You may even know someone who owns one, but in a few weeks 25 of the white signs will be coming to Stonington, bought not by residents but by the town to install in residential areas under existing road signs.
The town plans to install the 25 "Drive Like Your Kids Live Here" signs as a new traffic initiative designed to raise awareness about driving safety in residential areas.
"It's another awareness measure," First Selectman Edward Haberek Jr. said.
Speeding, use of crosswalks and pedestrian safety are frequent concerns throughout Stonington, Mystic, and Pawcatuck but especially in residential areas. The police department sends out traffic alerts for weekends expected to be particularly busy and the borough has slow down signs. Still residential streets such as River Crest Drive in Pawcatuck and Cutler Street in Stonington often become cut-throughs for residents and visitors seeking a quicker way to their destination.
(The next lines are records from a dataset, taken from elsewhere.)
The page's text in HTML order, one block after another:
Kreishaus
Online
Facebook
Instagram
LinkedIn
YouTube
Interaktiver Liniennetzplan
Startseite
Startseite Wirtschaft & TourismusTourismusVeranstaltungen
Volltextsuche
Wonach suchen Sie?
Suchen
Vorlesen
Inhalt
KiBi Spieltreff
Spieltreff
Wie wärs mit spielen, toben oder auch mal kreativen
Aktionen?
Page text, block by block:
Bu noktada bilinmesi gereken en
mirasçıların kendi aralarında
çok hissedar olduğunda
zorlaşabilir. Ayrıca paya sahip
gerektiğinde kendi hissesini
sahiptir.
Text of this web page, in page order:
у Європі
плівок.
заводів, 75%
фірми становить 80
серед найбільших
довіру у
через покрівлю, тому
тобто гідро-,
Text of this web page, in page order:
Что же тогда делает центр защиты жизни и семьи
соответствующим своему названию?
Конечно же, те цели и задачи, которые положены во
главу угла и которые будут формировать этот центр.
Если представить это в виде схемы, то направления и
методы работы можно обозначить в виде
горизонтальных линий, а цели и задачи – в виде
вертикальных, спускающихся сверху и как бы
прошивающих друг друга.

It was similar types of residential areas in Wethersfield, Connecticut that led to the establishment in 2010 of Drive Like Your Kids Live Here. Founder Petulia Pugliares lives in a residential area near two schools. After witnessing several accidents and near misses Pugliares did some research and discovered the leading cause of death for children under 14 involved motor vehicles. She saw the need to remind drivers to be careful.
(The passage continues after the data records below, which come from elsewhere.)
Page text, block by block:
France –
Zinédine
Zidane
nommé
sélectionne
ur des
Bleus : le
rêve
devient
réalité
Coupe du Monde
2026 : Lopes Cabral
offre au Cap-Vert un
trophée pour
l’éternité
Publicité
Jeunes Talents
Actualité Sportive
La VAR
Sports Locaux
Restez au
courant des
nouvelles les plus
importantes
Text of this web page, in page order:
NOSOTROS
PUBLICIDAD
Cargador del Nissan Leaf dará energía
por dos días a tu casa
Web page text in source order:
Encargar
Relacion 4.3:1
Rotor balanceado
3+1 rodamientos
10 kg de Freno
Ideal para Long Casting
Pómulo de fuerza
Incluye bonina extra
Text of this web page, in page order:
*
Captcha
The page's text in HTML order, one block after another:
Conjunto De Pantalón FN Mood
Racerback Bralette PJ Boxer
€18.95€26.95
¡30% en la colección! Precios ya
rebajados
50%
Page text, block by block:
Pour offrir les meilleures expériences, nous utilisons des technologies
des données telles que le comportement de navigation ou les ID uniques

"People were just not stopping [at the stop signs], were driving too fast and were distracted," Pugliares said.
In Stonington the white retroreflective signs will be placed underneath existing road signs in areas that a task force, that includes Haberek, Police Chief J. Darren Stewart, and Public Works Director Joe Bragaw, decides are areas prone to speeding. They will also be seeking suggestions from residents.
"We'll pick certain areas and see what works," Bragaw said. "If you flood out too many signs it defeats the purpose of the signs."
The town expects the signs will go up within the next two weeks and Drive Like Your Kids Live Here is also donating "Drive Like Your Kids Live Here," magnets that will go on the back of the town's highway department trucks.
"It will create more of an awareness," Haberek said.
The signs began as yard signs but Pugliares hopes towns and cities will adopt not just the signs to install but also programs to raise awareness of the issue.
"It's a new fresh face of child safety," Pugliares said. "A message that hits home."